Extensive experience in FDI screening and merger control 

As one of the premier competition practices in the world we handle the full spectrum of antitrust issues including merger control; cartel and behavioural investigations; dominance and monopolizations; compliance and counselling; and vertical and horizontal agreements. 

We have extensive experience in successfully guiding high-profile transactions through national public interest reviews and managing the interplay between foreign direct investment/national interest screening and merger control regimes. 

We also advise on market investigations and sector-specific regulatory issues; public procurement and competitive tendering; state aid and U.K. subsidy control; and litigation, including antitrust class action lawsuits and complex litigation at the intersection of antitrust and intellectual property law.  

Critical enforcer experience and insight 

Our team includes former regulators who have held leadership positions in, and maintain long-standing relationships with, key enforcement authorities including the U.S. Department of Justice, the Federal Trade Commission, the U.K. Competition and Markets Authority, the European Commission, and China’s MOFCOM. This gives us real insight into how agencies approach antitrust cases.  

Our team’s experience includes representing clients on some of the world’s most challenging, multijurisdictional antitrust cases that have broken new ground and set legal precedents.  

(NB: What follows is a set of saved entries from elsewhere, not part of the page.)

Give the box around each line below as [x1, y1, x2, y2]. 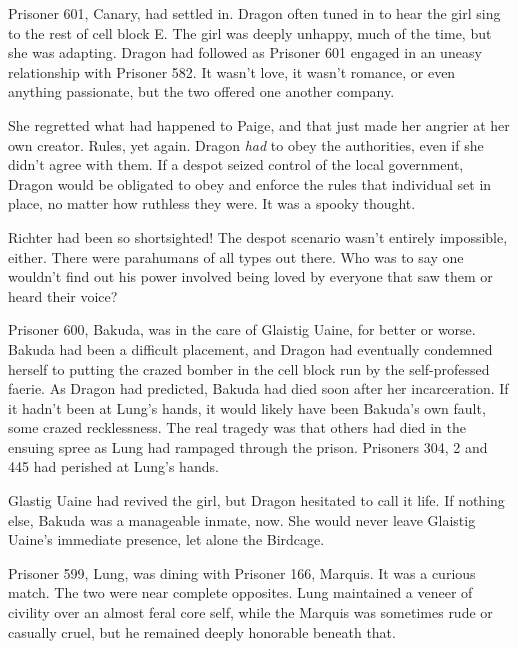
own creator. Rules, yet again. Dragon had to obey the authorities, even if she [8, 134, 484, 155]
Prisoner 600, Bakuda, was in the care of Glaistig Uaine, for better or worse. [8, 319, 476, 340]
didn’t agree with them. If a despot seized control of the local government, [8, 154, 464, 175]
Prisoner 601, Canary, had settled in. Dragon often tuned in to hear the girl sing [8, 3, 501, 23]
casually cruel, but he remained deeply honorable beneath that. [8, 621, 396, 642]
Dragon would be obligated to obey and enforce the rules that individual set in [8, 173, 492, 194]
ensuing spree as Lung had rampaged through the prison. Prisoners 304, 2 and [8, 436, 488, 457]
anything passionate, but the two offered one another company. [8, 81, 395, 102]
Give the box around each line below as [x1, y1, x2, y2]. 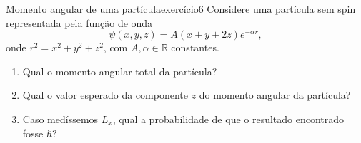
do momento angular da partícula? [199, 88, 351, 102]
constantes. [171, 40, 219, 55]
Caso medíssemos [22, 111, 99, 126]
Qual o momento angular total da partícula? [22, 63, 217, 78]
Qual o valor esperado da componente [22, 88, 188, 102]
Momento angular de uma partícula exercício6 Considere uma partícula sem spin [6, 1, 356, 16]
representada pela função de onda [6, 15, 153, 30]
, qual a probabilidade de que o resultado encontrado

From litigating cartel cases all the way to the European Court of Justice in Luxembourg to defending merger transactions in jurisdictions around the world, we have the technical skills, industry experience and agency relationships to help our clients achieve their business objectives and address their competition challenges. 

Representative matters

  • Scania on the trucks cartel investigation, the appeal of the related EC’s decision to the General Court and the subsequent appeal to the Court of Justice and on Scania’s defence strategy in follow-on private damages claims across the EEA and beyond. 
  • A multinational conglomerate in relation to multijurisdictional merger control and foreign direct investment reviews of the proposed transformational sale of its nuclear steam turbine business to a French energy utility company, Électricité de France (EDF). 
  • Korean Air in securing conditional merger control clearance from the European Commission on its historic aviation transaction with Asiana Airlines, which will bring together the two largest airlines in South Korea. 
  • Paramount Global on the USD1.62bn sale of Simon & Schuster to KKR and on its SkyShowtime OTT streaming joint venture with Comcast.  
  • NortonLifeLock on its USD8 billion acquisition of UK antivirus provider, Avast. We were brought in to manage the merger control processes in multiple jurisdictions directly and acted as co-counsel in the U.K. in relation to the CMA’s Phase 2 in-depth investigation. 
  • Recticel on the merger control aspects of the disposal of its engineered foams business to Carpenter Group. The transaction was referred by the CMA for a Phase 2 review on the basis of potential concerns in relation to three foam-related markets in the U.K. 
  • Chevron on numerous transactions, including the competition aspects of its USD53 billion acquisition of Hess; USD6.3bn acquisition of PDC Energy; USD3.15bn acquisition of Renewable Energy Group; USD5bn acquisition of Noble Energy; and on its USD33bn bid to acquire Anadarko Petroleum. 
  • Booz Allen Hamilton in successfully defending Booz Allen from a DOJ merger challenge, obtaining a favourable decision denying the DOJ’s preliminary-injunction request, which allowed the merger to close and ultimately led DOJ to drop the case.